**WORK ITEM:** Without changing a thing, reproduce the entire listing and leave out its pictures.

**RECORDS FOR PROCESSING:**
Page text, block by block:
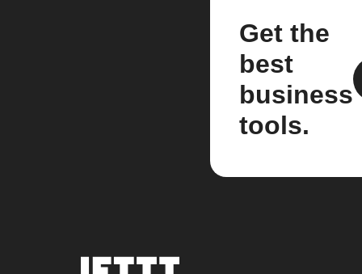
Get the
best
business
tools.
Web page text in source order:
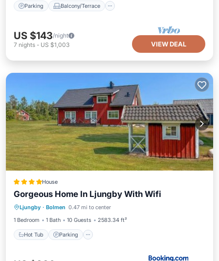
Parking Balcony/Terrace
US $143/night
7 nights - US $1,003 VIEW DEAL
House
Gorgeous Home In Ljungby With Wifi
Ljungby · Bolmen 0.47 mi to center
1 Bedroom
1 Bath 10 Guests 2583.34 ft²
Hot Tub Parking
Hot Tub Parking
Balcony/Terrace
View
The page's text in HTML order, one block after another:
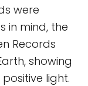
were
in mind, the
Records
showing
light.
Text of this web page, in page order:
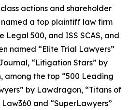
actions and shareholder
a top plaintiff law firm
Legal 500, and ISS SCAS, and
named “Elite Trial Lawyers”
, “Litigation Stars” by
, among the top “500 Leading
by Lawdragon, “Titans of
Law360 and “SuperLawyers”
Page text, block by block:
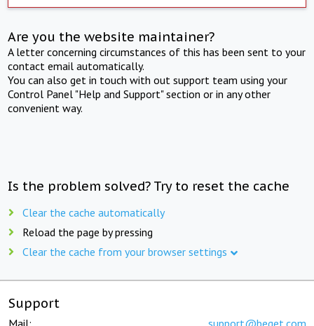
Are you the website maintainer?
A letter concerning circumstances of this has been sent to your
contact email automatically.
You can also get in touch with out support team using your
Control Panel "Help and Support" section or in any other
convenient way.
Is the problem solved? Try to reset the cache
Clear the cache automatically
Reload the page by pressing
Clear the cache from your browser settings
Support
Mail: support@beget.com
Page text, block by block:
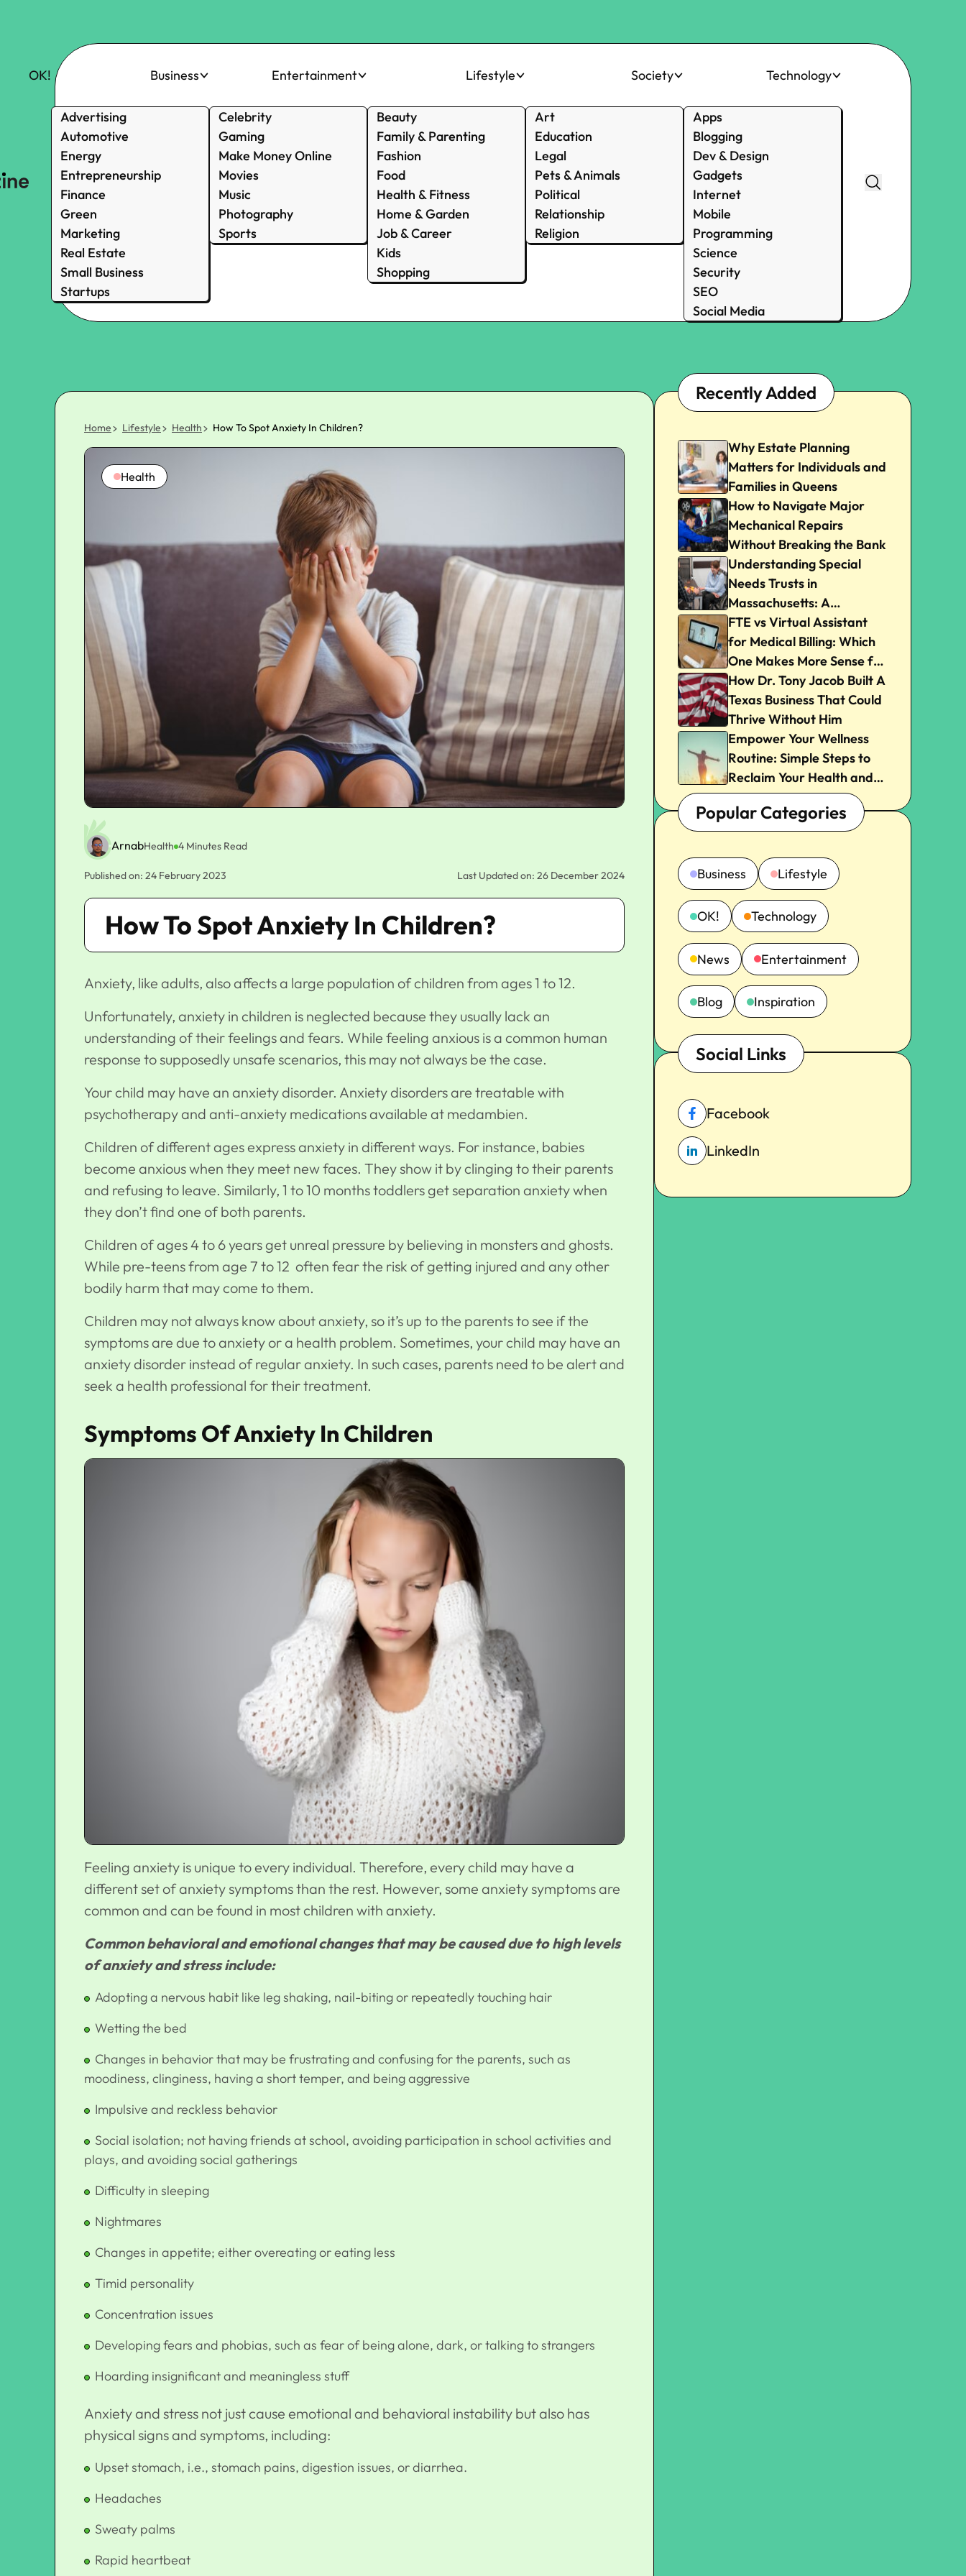
OK! Business
Advertising
Automotive
Energy
Entrepreneurship
Finance
Green
Marketing
Real Estate
Small Business
Startups
Entertainment
Celebrity
Gaming
Make Money Online
Movies
Music
Photography
Sports
Lifestyle
Beauty
Family & Parenting
Fashion
Food
Health & Fitness
Home & Garden
Job & Career
Kids
Shopping
Society
Art
Education
Legal
Pets & Animals
Political
Relationship
Religion
Technology
Apps
Blogging
Dev & Design
Gadgets
Internet
Mobile
Programming
Science
Security
SEO
Social Media
Home Lifestyle Health How To Spot Anxiety In Children?
Health
ArnabHealth 4 Minutes Read
Published on: 24 February 2023 Last Updated on: 26 December 2024
How To Spot Anxiety In Children?
Anxiety, like adults, also affects a large population of children from ages 1 to 12.
Unfortunately, anxiety in children is neglected because they usually lack an
understanding of their feelings and fears. While feeling anxious is a common human
response to supposedly unsafe scenarios, this may not always be the case.
Your child may have an anxiety disorder. Anxiety disordersare treatable with
psychotherapy and anti-anxiety medications available at medambien.
Children of different ages express anxiety in different ways. For instance, babies
become anxious when they meet new faces. They show it by clinging to their parents
and refusing to leave. Similarly, 1 to 10 months toddlers get separation anxiety when
they don’t find one of both parents.
Children of ages 4 to 6 years get unreal pressure by believing in monsters and ghosts.
While pre-teens from age 7 to 12 often fear the risk of getting injured and any other
bodily harm that may come to them.
Children may not always know about anxiety, so it’s up to the parents to see if the
symptoms are due to anxiety or a health problem. Sometimes, your child may have an
anxiety disorder instead of regular anxiety. In such cases, parents need to be alert and
seek a health professional for their treatment.
Symptoms Of Anxiety In Children
Feeling anxiety is unique to every individual. Therefore, every child may have a
different set of anxiety symptoms than the rest. However, some anxiety symptoms are
common and can be found in most children with anxiety.
Common behavioral and emotional changes that may be caused due to high levels
of anxiety and stress include:
Adopting a nervous habit like leg shaking, nail-biting or repeatedly touching hair
Wetting the bed
Changes in behavior that may be frustrating and confusing for the parents, such as
moodiness, clinginess, having a short temper, and being aggressive
Impulsive and reckless behavior
Social isolation; not having friends at school, avoiding participation in school activities and
plays, and avoiding social gatherings
Difficulty in sleeping
Nightmares
Changes in appetite; either overeating or eating less
Timid personality
Concentration issues
Developing fears and phobias, such as fear of being alone, dark, or talking to strangers
Hoarding insignificant and meaningless stuff
Anxiety and stress not just cause emotional and behavioral instability but also has
physical signs and symptoms, including:
Upset stomach, i.e., stomach pains, digestion issues, or diarrhea.
Headaches
Sweaty palms
Rapid heartbeat
Recently Added
Why Estate Planning
Matters for Individuals and
Families in Queens
How to Navigate Major
Mechanical Repairs
Without Breaking the Bank
Understanding Special
Needs Trusts in
Massachusetts: A
Beginner’s Guide
FTE vs Virtual Assistant
for Medical Billing: Which
One Makes More Sense for
Your Practice?
How Dr. Tony Jacob Built A
Texas Business That Could
Thrive Without Him
Empower Your Wellness
Routine: Simple Steps to
Reclaim Your Health and
Joy
Popular Categories
Business Lifestyle
OK! Technology
News Entertainment
Blog Inspiration
Social Links
Facebook
LinkedIn

**EXERCISE ANSWER:**
Page text, block by block:
Get the
best
business
tools.
Web page text in source order:
Parking Balcony/Terrace
US $143/night
7 nights - US $1,003 VIEW DEAL
House
Gorgeous Home In Ljungby With Wifi
Ljungby · Bolmen 0.47 mi to center
1 Bedroom
1 Bath 10 Guests 2583.34 ft²
Hot Tub Parking
Hot Tub Parking
Balcony/Terrace
View
The page's text in HTML order, one block after another:
were
in mind, the
Records
showing
light.
Text of this web page, in page order:
actions and shareholder
a top plaintiff law firm
Legal 500, and ISS SCAS, and
named “Elite Trial Lawyers”
, “Litigation Stars” by
, among the top “500 Leading
by Lawdragon, “Titans of
Law360 and “SuperLawyers”
Page text, block by block:
Are you the website maintainer?
A letter concerning circumstances of this has been sent to your
contact email automatically.
You can also get in touch with out support team using your
Control Panel "Help and Support" section or in any other
convenient way.
Is the problem solved? Try to reset the cache
Clear the cache automatically
Reload the page by pressing
Clear the cache from your browser settings
Support
Mail: support@beget.com
Page text, block by block:
OK! Business
Advertising
Automotive
Energy
Entrepreneurship
Finance
Green
Marketing
Real Estate
Small Business
Startups
Entertainment
Celebrity
Gaming
Make Money Online
Movies
Music
Photography
Sports
Lifestyle
Beauty
Family & Parenting
Fashion
Food
Health & Fitness
Home & Garden
Job & Career
Kids
Shopping
Society
Art
Education
Legal
Pets & Animals
Political
Relationship
Religion
Technology
Apps
Blogging
Dev & Design
Gadgets
Internet
Mobile
Programming
Science
Security
SEO
Social Media
Home Lifestyle Health How To Spot Anxiety In Children?
Health
ArnabHealth 4 Minutes Read
Published on: 24 February 2023 Last Updated on: 26 December 2024
How To Spot Anxiety In Children?
Anxiety, like adults, also affects a large population of children from ages 1 to 12.
Unfortunately, anxiety in children is neglected because they usually lack an
understanding of their feelings and fears. While feeling anxious is a common human
response to supposedly unsafe scenarios, this may not always be the case.
Your child may have an anxiety disorder. Anxiety disordersare treatable with
psychotherapy and anti-anxiety medications available at medambien.
Children of different ages express anxiety in different ways. For instance, babies
become anxious when they meet new faces. They show it by clinging to their parents
and refusing to leave. Similarly, 1 to 10 months toddlers get separation anxiety when
they don’t find one of both parents.
Children of ages 4 to 6 years get unreal pressure by believing in monsters and ghosts.
While pre-teens from age 7 to 12 often fear the risk of getting injured and any other
bodily harm that may come to them.
Children may not always know about anxiety, so it’s up to the parents to see if the
symptoms are due to anxiety or a health problem. Sometimes, your child may have an
anxiety disorder instead of regular anxiety. In such cases, parents need to be alert and
seek a health professional for their treatment.
Symptoms Of Anxiety In Children
Feeling anxiety is unique to every individual. Therefore, every child may have a
different set of anxiety symptoms than the rest. However, some anxiety symptoms are
common and can be found in most children with anxiety.
Common behavioral and emotional changes that may be caused due to high levels
of anxiety and stress include:
Adopting a nervous habit like leg shaking, nail-biting or repeatedly touching hair
Wetting the bed
Changes in behavior that may be frustrating and confusing for the parents, such as
moodiness, clinginess, having a short temper, and being aggressive
Impulsive and reckless behavior
Social isolation; not having friends at school, avoiding participation in school activities and
plays, and avoiding social gatherings
Difficulty in sleeping
Nightmares
Changes in appetite; either overeating or eating less
Timid personality
Concentration issues
Developing fears and phobias, such as fear of being alone, dark, or talking to strangers
Hoarding insignificant and meaningless stuff
Anxiety and stress not just cause emotional and behavioral instability but also has
physical signs and symptoms, including:
Upset stomach, i.e., stomach pains, digestion issues, or diarrhea.
Headaches
Sweaty palms
Rapid heartbeat
Recently Added
Why Estate Planning
Matters for Individuals and
Families in Queens
How to Navigate Major
Mechanical Repairs
Without Breaking the Bank
Understanding Special
Needs Trusts in
Massachusetts: A
Beginner’s Guide
FTE vs Virtual Assistant
for Medical Billing: Which
One Makes More Sense for
Your Practice?
How Dr. Tony Jacob Built A
Texas Business That Could
Thrive Without Him
Empower Your Wellness
Routine: Simple Steps to
Reclaim Your Health and
Joy
Popular Categories
Business Lifestyle
OK! Technology
News Entertainment
Blog Inspiration
Social Links
Facebook
LinkedIn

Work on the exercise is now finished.